Nous devons donc, prendre toutes les initiatives possibles pour tenter d’avancer sur nos objectifs en remportant toutes les victoires politiques possibles. Nous avons la responsabilité de créer de l’espoir en faisant percevoir des solutions et une perspective de sortie du capitalisme. Il faut, notamment avec les acteurs sociaux qui résistent et luttent contre les mauvais coups assénés et les reculs imposés générer un débat de société pour déterminer s’il est nécessaire de sortir du système capitaliste ou si l’on peut se contenter de le réformer. La question se pose désormais avec acuité et de façon nouvelle devant les nouveaux périls planétaires et humains

Dans ce nouveau contexte, la question des alliances se pose aussi de façon nouvelle.
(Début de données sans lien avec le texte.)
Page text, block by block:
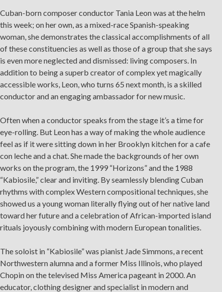
Cuban-born composer conductor Tania Leon was at the helm
this week; on her own, as a mixed-race Spanish-speaking
woman, she demonstrates the classical accomplishments of all
of these constituencies as well as those of a group that she says
is even more neglected and dismissed: living composers. In
addition to being a superb creator of complex yet magically
accessible works, Leon, who turns 65 next month, is a skilled
conductor and an engaging ambassador for new music.
Often when a conductor speaks from the stage it’s a time for
eye-rolling. But Leon has a way of making the whole audience
feel as if it were sitting down in her Brooklyn kitchen for a cafe
con leche and a chat. She made the backgrounds of her own
works on the program, the 1999 “Horizons” and the 1988
“Kabiosile,” clear and inviting. By seamlessly blending Cuban
rhythms with complex Western compositional techniques, she
showed us a young woman literally flying out of her native land
toward her future and a celebration of African-imported island
rituals joyously combining with modern European tonalities.
The soloist in “Kabiosile” was pianist Jade Simmons, a recent
Northwestern alumna and a former Miss Illinois, who played
Chopin on the televised Miss America pageant in 2000. An
educator, clothing designer and specialist in modern and
OUR OFFICES HAVE MOVED
offices to
220 N Green St
Chicago, IL 60607
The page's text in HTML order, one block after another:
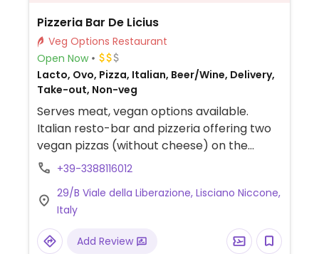
Pizzeria Bar De Licius
Veg Options Restaurant
Open Now
Lacto, Ovo, Pizza, Italian, Beer/Wine, Delivery,
Take-out, Non-veg
Serves meat, vegan options available.
Italian resto-bar and pizzeria offering two
vegan pizzas (without cheese) on the
menu.+39-3388116012
29/B Viale della Liberazione, Lisciano Niccone,
Italy
Add Review
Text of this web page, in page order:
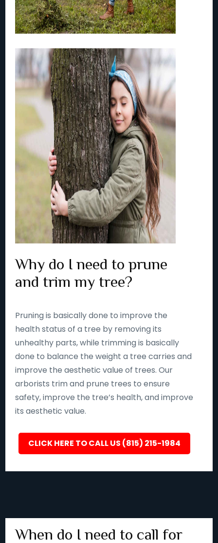
Why do I need to prune
and trim my tree?
Pruning is basically done to improve the
health status of a tree by removing its
unhealthy parts, while trimming is basically
done to balance the weight a tree carries and
improve the aesthetic value of trees. Our
arborists trim and prune trees to ensure
safety, improve the tree’s health, and improve
its aesthetic value.
CLICK HERE TO CALL US (815) 215-1984
When do I need to call for
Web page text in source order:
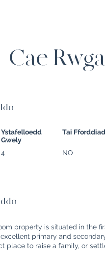
Cae
Ystafelloedd
Gwely
4
Tai
NO
property is situated in the
primary and
place to raise a family, or
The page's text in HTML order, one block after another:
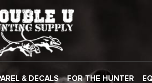
& DECALS FOR THE HUNTER
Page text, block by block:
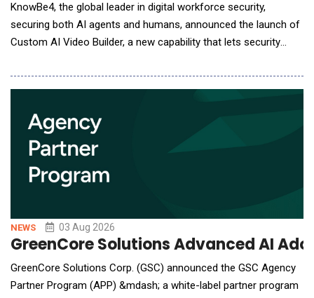
KnowBe4, the global leader in digital workforce security,
securing both AI agents and humans, announced the launch of
Custom AI Video Builder, a new capability that lets security
them directly into their security awareness training (SAT)
KnowBe4's AI-native content customizat
NEWS 03 Aug 2026
GreenCore Solutions Advanced AI
GreenCore Solutions Corp. (GSC) announced the GSC Agency
Partner Program (APP) &mdash; a white-label partner program
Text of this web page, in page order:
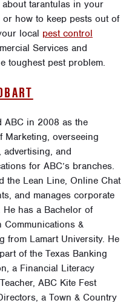
tarantulas in your
how to keep pests out of
local pest control
Services and
toughest pest problem.
ABC in 2008 as the
Marketing, overseeing
advertising, and
for ABC’s branches.
the Lean Line, Online Chat
and manages corporate
He has a Bachelor of
Communications &
from Lamart University. He
of the Texas Banking
a Financial Literacy
ABC Kite Fest
a Town & Country
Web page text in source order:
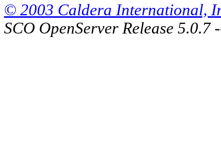
© 2003 Caldera International,
SCO OpenServer Release
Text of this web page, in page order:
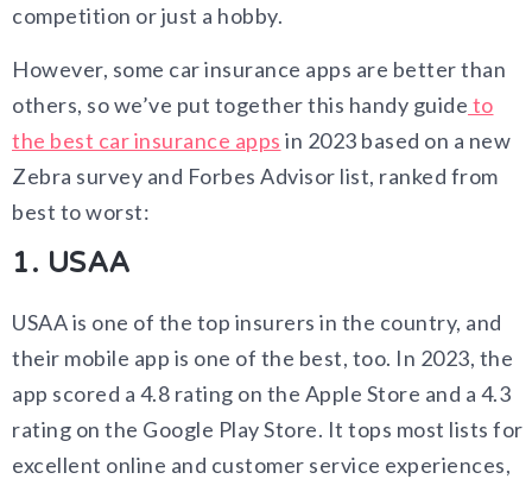
competition or just a hobby.
However, some car insurance apps are better than
others, so we’ve put together this handy guide to
the best car insurance apps in 2023 based on a new
Zebra survey and Forbes Advisor list, ranked from
best to worst:
1. USAA
USAA is one of the top insurers in the country, and
their mobile app is one of the best, too. In 2023, the
app scored a 4.8 rating on the Apple Store and a 4.3
rating on the Google Play Store. It tops most lists for
excellent online and customer service experiences,
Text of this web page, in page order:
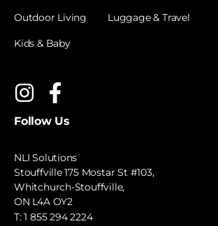
Outdoor Living
Kids & Baby
Luggage & Travel
Follow Us
NLI Solutions
Stouffville 175 Mostar St #103,
Whitchurch-Stouffville,
ON L4A OY2
T:1 855 294 2224

Avec qui ? Pourquoi faire ? Jusqu’où ? Dans quel but ? Se pose aussi la question de notre rapport aux différentes couches de la population ? Quel contenu porter avec quelle ligne conductrice ? Il nous faut être très précis et éviter de donner à voir des tergiversations face aux questions contemporaines .
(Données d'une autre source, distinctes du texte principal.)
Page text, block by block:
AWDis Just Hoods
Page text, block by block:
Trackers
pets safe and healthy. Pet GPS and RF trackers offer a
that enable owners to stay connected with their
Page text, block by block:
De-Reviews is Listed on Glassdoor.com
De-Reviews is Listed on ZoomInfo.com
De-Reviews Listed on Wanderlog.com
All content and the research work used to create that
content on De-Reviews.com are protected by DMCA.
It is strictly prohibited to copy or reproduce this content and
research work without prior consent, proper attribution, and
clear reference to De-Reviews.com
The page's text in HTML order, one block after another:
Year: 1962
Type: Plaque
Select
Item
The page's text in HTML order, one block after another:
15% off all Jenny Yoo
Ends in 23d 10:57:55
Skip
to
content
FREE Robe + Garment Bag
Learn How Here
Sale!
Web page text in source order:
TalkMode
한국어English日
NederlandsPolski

Nous avons pour mission fondamentale d’aider notre peuple à cheminer sur sa route émancipatrice. Nous devons le faire toujours plus, évidemment. Pourtant, souvent, on doute car notre influence est trop basse, notre parti a un effectif vieillissant, etc... Cependant parfois, nous constatons que ce que nous portons devient une évidence populaire. Nous l’avons constaté récemment, sur un marché de Tarbes, où les gens habitués à nous voir et à nous solliciter en tant qu’ interlocuteurs crédibles, reprenaient à leur compte l’idée que en cassant la SNCF, Macron et son pouvoir avec tous leurs soutiens, tentaient de créer les conditions de réaliser sans trop de difficultés leurs sales objectifs destructeurs de notre modèle social solidaire et de toute perspective émancipatrice . Preuve s’il en est de notre utilité impérieuse et malgré tout, de notre efficacité.

De ce point de vue toutes nos initiatives sont et seront précieuses pour élever le niveau des consciences. Nous l’avons aussi constaté dernièrement dans les Hautes Pyrénées lors d’un débat, sur le devenir des industries bigourdanes, en présence de Frédéric Boccara et Marie Pierre Vieu. Ce fut très éclairant au vu de la qualité des interventions, notamment de nombre de syndicalistes qui comme nous, à force de buter sur l’intransigeance du capitalisme, se posent la question de comment endiguer ce tsunami ultra-libéral.